[Given entries Boundary: Start]

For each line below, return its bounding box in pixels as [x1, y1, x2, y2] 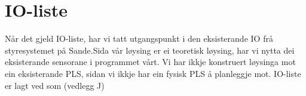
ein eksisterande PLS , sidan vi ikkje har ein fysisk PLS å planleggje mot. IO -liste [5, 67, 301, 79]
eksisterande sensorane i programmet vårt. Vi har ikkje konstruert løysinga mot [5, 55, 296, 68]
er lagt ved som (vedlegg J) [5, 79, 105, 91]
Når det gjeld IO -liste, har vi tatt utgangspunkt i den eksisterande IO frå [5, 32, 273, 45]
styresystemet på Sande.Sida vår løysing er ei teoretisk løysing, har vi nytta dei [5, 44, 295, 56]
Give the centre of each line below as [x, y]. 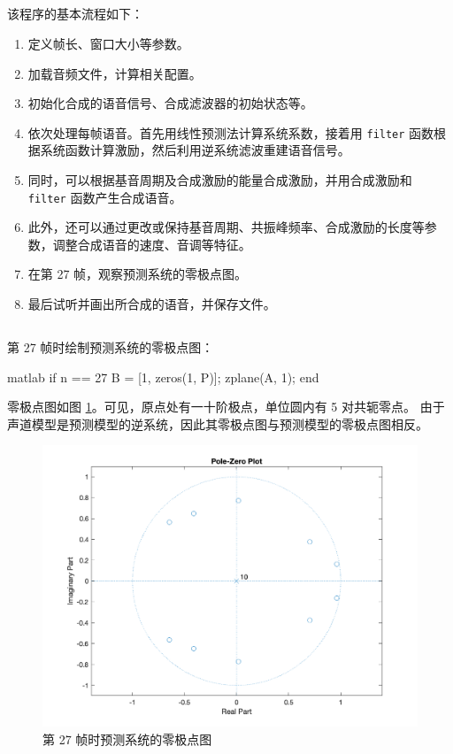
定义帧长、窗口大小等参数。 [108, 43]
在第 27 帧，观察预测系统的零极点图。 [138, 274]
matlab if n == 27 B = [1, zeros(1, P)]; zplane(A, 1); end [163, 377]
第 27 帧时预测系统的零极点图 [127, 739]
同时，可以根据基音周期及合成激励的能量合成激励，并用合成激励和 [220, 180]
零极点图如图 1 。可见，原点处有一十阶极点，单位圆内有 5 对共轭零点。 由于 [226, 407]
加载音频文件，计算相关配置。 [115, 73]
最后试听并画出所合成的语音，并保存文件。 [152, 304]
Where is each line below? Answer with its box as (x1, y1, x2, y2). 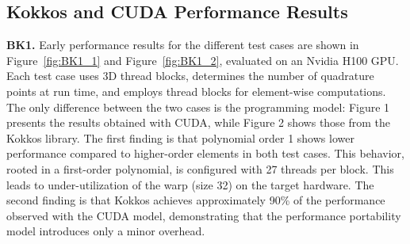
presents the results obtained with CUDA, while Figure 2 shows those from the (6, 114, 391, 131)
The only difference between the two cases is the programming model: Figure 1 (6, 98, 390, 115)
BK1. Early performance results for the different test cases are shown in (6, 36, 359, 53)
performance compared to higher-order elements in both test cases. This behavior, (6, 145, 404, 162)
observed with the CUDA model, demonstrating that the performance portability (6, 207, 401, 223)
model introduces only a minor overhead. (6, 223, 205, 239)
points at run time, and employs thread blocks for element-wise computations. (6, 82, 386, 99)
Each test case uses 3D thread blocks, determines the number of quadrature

[Given entries Boundary: End]

* _Assignment_: An exact retyping of the entries, without images, is the required answer.

* _Answer box_:
For each line below, return its bounding box in pixels as [x1, y1, x2, y2] 
ein eksisterande PLS , sidan vi ikkje har ein fysisk PLS å planleggje mot. IO -liste [5, 67, 301, 79]
eksisterande sensorane i programmet vårt. Vi har ikkje konstruert løysinga mot [5, 55, 296, 68]
er lagt ved som (vedlegg J) [5, 79, 105, 91]
Når det gjeld IO -liste, har vi tatt utgangspunkt i den eksisterande IO frå [5, 32, 273, 45]
styresystemet på Sande.Sida vår løysing er ei teoretisk løysing, har vi nytta dei [5, 44, 295, 56]
Give the centre of each line below as [x, y]. 
定义帧长、窗口大小等参数。 [108, 43]
在第 27 帧，观察预测系统的零极点图。 [138, 274]
matlab if n == 27 B = [1, zeros(1, P)]; zplane(A, 1); end [163, 377]
第 27 帧时预测系统的零极点图 [127, 739]
同时，可以根据基音周期及合成激励的能量合成激励，并用合成激励和 [220, 180]
零极点图如图 1 。可见，原点处有一十阶极点，单位圆内有 5 对共轭零点。 由于 [226, 407]
加载音频文件，计算相关配置。 [115, 73]
最后试听并画出所合成的语音，并保存文件。 [152, 304]
Where is each line below? Answer with its box as (x1, y1, x2, y2). 
presents the results obtained with CUDA, while Figure 2 shows those from the (6, 114, 391, 131)
The only difference between the two cases is the programming model: Figure 1 (6, 98, 390, 115)
BK1. Early performance results for the different test cases are shown in (6, 36, 359, 53)
performance compared to higher-order elements in both test cases. This behavior, (6, 145, 404, 162)
observed with the CUDA model, demonstrating that the performance portability (6, 207, 401, 223)
model introduces only a minor overhead. (6, 223, 205, 239)
points at run time, and employs thread blocks for element-wise computations. (6, 82, 386, 99)
Each test case uses 3D thread blocks, determines the number of quadrature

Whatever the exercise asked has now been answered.